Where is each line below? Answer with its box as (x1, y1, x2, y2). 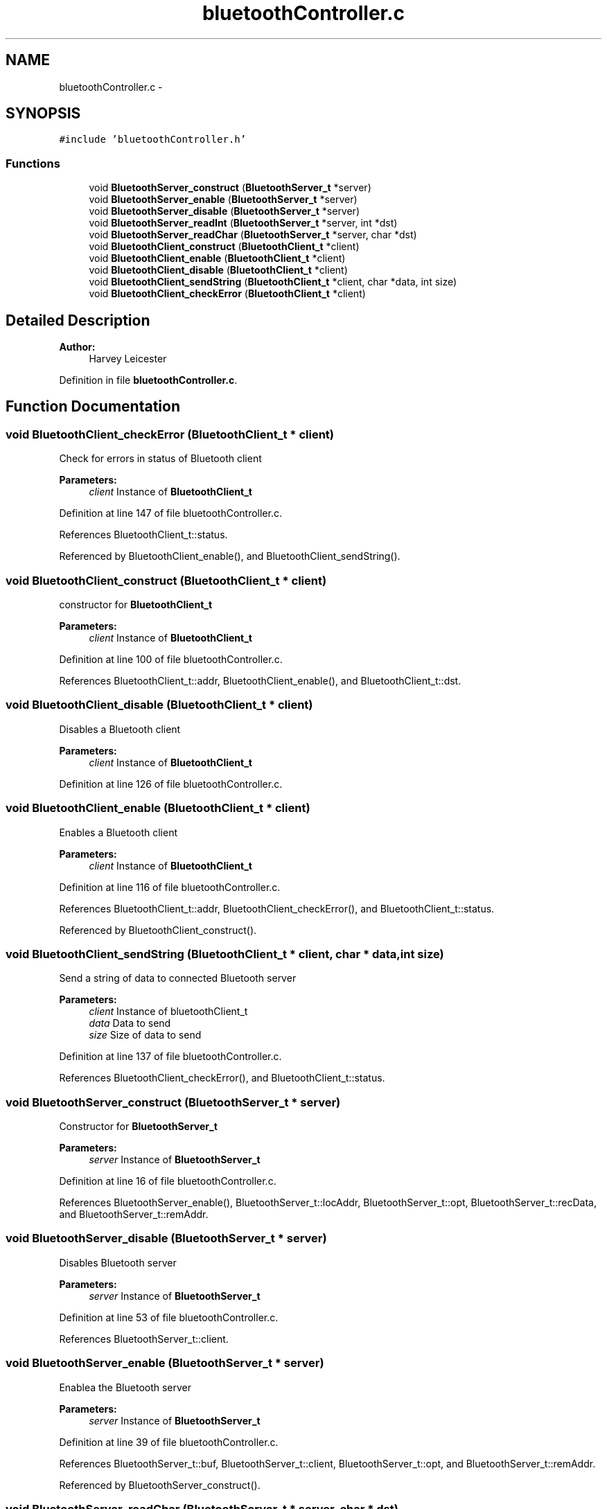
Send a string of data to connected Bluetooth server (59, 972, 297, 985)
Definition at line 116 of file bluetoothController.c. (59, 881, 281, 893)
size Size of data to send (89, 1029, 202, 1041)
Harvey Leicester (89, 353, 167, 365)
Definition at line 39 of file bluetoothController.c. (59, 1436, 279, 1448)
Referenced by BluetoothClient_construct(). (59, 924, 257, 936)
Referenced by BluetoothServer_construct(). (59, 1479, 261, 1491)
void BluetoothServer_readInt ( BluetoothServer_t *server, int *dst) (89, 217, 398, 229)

...

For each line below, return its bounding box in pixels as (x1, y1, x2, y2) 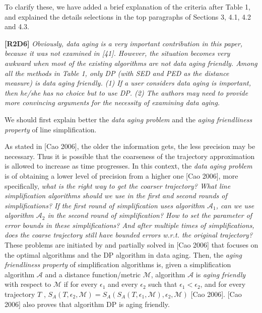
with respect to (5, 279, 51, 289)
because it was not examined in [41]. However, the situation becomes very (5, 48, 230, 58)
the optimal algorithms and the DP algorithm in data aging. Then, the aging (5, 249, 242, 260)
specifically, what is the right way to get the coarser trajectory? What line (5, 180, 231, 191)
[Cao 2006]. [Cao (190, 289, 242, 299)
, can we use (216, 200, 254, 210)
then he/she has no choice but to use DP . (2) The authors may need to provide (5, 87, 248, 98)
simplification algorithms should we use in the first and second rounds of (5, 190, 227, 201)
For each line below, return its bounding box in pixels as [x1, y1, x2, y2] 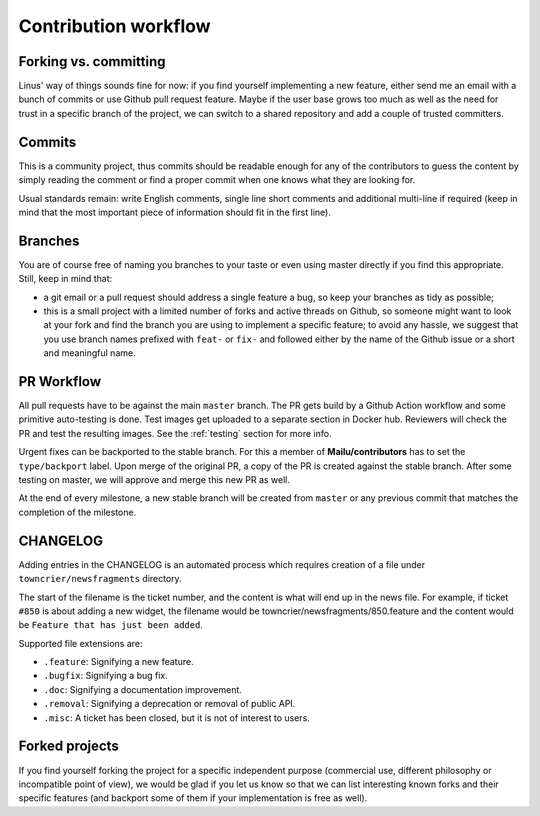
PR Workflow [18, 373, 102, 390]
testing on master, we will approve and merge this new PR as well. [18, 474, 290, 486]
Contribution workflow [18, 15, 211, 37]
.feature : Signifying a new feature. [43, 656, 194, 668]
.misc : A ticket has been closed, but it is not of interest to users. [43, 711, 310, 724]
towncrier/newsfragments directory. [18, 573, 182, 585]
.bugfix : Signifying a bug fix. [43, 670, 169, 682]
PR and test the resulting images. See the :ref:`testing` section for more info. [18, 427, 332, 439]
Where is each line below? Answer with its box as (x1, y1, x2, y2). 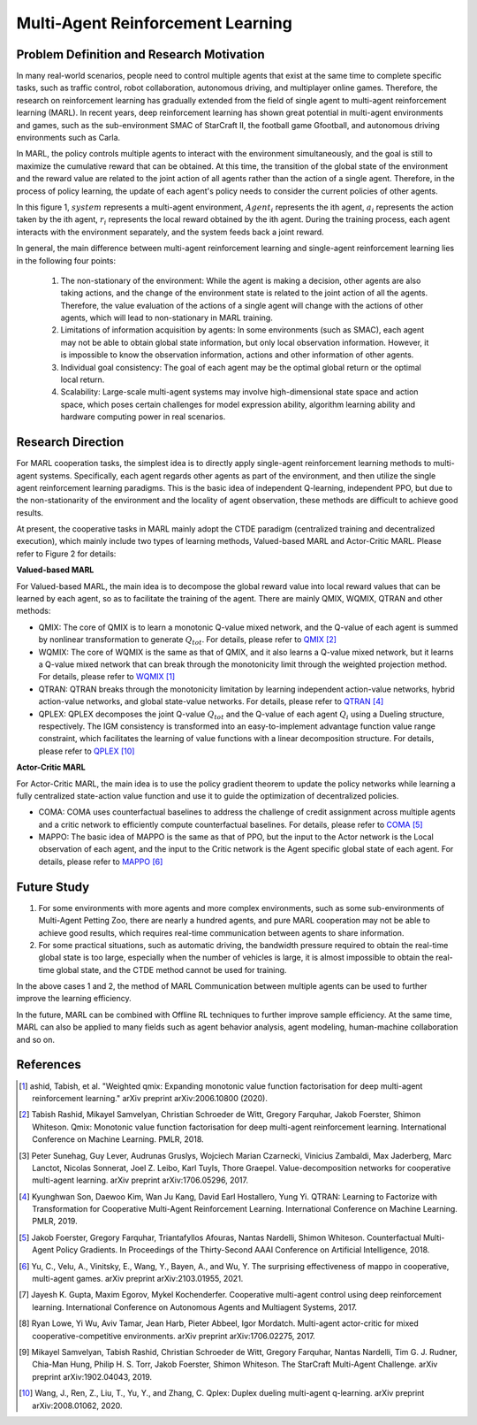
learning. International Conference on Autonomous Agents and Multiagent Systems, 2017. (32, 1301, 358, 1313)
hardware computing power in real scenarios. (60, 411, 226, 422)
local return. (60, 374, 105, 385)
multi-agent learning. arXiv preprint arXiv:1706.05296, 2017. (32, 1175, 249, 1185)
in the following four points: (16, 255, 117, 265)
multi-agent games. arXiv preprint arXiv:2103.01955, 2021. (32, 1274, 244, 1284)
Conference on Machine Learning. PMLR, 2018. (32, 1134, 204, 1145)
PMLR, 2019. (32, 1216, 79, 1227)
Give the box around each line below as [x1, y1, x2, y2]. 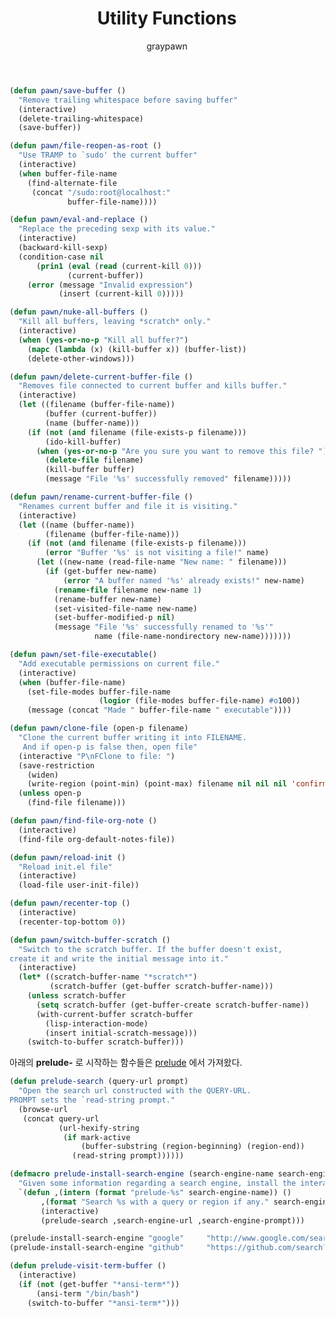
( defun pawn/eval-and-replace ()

==

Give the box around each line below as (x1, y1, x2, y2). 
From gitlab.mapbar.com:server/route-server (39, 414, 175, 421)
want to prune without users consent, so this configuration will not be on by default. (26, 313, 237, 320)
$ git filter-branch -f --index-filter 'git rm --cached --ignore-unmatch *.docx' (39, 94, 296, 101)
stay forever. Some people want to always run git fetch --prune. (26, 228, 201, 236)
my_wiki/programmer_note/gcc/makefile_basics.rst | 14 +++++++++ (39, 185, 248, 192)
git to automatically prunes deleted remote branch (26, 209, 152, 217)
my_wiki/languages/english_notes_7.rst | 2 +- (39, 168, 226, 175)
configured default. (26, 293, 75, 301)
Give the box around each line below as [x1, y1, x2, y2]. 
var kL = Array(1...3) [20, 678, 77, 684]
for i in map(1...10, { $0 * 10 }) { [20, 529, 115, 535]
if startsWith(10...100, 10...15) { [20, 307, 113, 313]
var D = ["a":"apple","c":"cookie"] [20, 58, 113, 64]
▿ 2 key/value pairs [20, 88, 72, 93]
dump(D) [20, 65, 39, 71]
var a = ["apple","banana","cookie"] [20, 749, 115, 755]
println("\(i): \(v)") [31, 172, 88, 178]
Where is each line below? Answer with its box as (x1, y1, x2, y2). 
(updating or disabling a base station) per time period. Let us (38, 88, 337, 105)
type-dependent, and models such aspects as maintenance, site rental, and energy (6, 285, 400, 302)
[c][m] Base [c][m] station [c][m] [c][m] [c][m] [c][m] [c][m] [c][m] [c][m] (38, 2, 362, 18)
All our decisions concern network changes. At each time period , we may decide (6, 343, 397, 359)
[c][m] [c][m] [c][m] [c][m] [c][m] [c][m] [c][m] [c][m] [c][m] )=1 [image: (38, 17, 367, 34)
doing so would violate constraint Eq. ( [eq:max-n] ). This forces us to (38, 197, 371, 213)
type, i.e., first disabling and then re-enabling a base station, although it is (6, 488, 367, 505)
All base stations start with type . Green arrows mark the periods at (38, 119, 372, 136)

» **Description of the task**
In the listing above, find the line containing "type-dependent, and models" and the line containing "All base stations", then quote both, plus every line between them, exactly as written.

» **Exercise solution**
type-dependent, and models such aspects as maintenance, site rental, and energy (6, 285, 400, 302)
[c][m] Base [c][m] station [c][m] [c][m] [c][m] [c][m] [c][m] [c][m] [c][m] (38, 2, 362, 18)
All our decisions concern network changes. At each time period , we may decide (6, 343, 397, 359)
[c][m] [c][m] [c][m] [c][m] [c][m] [c][m] [c][m] [c][m] [c][m] )=1 [image: (38, 17, 367, 34)
doing so would violate constraint Eq. ( [eq:max-n] ). This forces us to (38, 197, 371, 213)
type, i.e., first disabling and then re-enabling a base station, although it is (6, 488, 367, 505)
All base stations start with type . Green arrows mark the periods at (38, 119, 372, 136)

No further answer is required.